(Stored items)
------------------------------

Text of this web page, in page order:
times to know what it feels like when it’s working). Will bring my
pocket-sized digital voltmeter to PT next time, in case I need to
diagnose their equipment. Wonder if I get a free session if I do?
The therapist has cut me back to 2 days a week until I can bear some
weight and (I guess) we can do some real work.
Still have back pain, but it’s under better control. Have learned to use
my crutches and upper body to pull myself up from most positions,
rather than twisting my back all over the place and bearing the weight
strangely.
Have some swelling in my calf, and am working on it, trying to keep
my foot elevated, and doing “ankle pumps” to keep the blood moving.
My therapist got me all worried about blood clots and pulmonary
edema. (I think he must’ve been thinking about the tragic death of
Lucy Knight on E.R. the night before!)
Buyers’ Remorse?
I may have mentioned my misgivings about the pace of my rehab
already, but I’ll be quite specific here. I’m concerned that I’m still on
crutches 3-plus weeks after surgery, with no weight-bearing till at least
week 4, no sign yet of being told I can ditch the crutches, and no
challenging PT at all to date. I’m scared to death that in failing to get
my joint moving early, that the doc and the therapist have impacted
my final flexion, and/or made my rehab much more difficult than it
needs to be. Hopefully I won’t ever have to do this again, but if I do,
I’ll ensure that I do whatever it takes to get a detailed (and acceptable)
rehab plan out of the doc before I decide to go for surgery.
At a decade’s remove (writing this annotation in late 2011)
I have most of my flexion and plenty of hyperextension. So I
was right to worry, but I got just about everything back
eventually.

------------------------------

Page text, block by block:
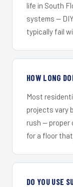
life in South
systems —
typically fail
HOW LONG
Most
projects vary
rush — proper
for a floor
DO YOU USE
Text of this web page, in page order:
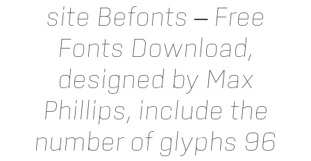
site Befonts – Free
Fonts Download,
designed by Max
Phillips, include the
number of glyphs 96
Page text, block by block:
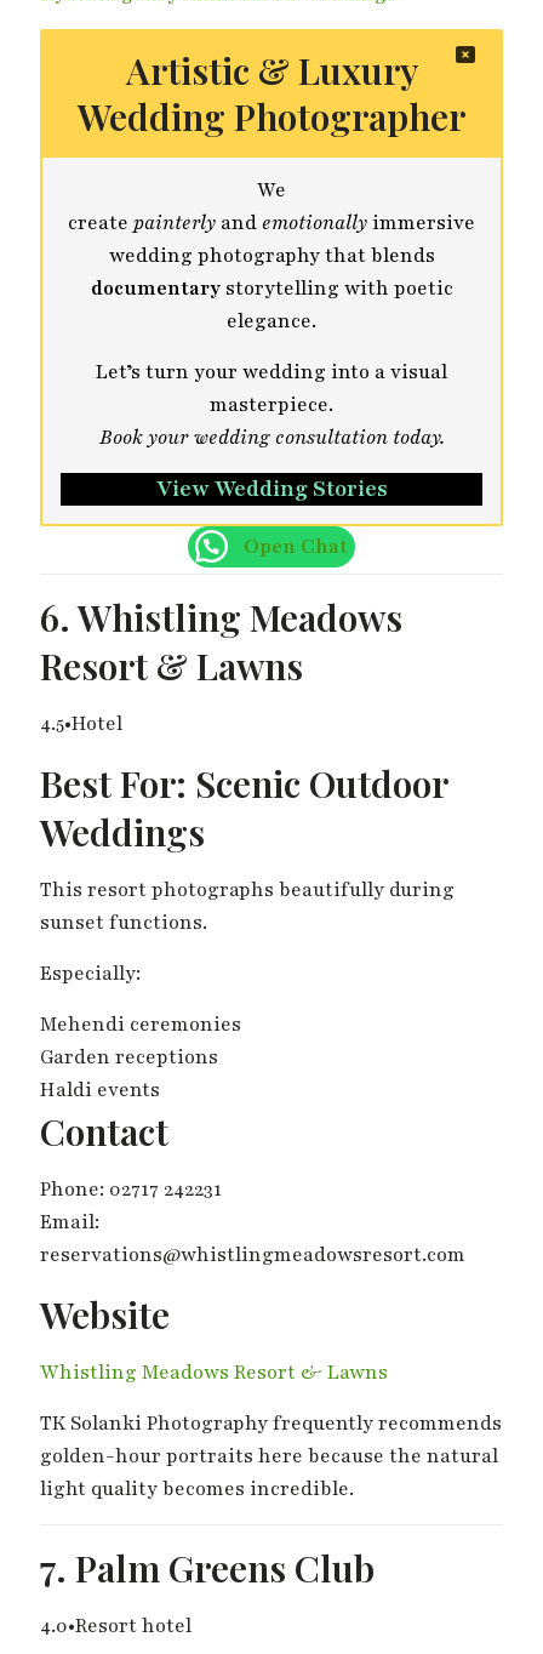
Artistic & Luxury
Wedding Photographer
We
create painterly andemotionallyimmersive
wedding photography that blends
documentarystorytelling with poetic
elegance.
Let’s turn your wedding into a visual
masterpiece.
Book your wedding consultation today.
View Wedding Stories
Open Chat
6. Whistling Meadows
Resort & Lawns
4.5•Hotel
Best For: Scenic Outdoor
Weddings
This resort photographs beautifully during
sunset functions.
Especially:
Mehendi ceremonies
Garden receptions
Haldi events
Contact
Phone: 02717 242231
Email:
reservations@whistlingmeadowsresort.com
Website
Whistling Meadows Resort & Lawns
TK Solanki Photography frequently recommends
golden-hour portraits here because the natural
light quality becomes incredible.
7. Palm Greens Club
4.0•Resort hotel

------------------------------

## Requirement
Retype, exactly and in full, the lines above from the one containing "documentarystorytelling with poetic" through the one containing "4.0•Resort hotel".

## Result below
documentarystorytelling with poetic
elegance.
Let’s turn your wedding into a visual
masterpiece.
Book your wedding consultation today.
View Wedding Stories
Open Chat
6. Whistling Meadows
Resort & Lawns
4.5•Hotel
Best For: Scenic Outdoor
Weddings
This resort photographs beautifully during
sunset functions.
Especially:
Mehendi ceremonies
Garden receptions
Haldi events
Contact
Phone: 02717 242231
Email:
reservations@whistlingmeadowsresort.com
Website
Whistling Meadows Resort & Lawns
TK Solanki Photography frequently recommends
golden-hour portraits here because the natural
light quality becomes incredible.
7. Palm Greens Club
4.0•Resort hotel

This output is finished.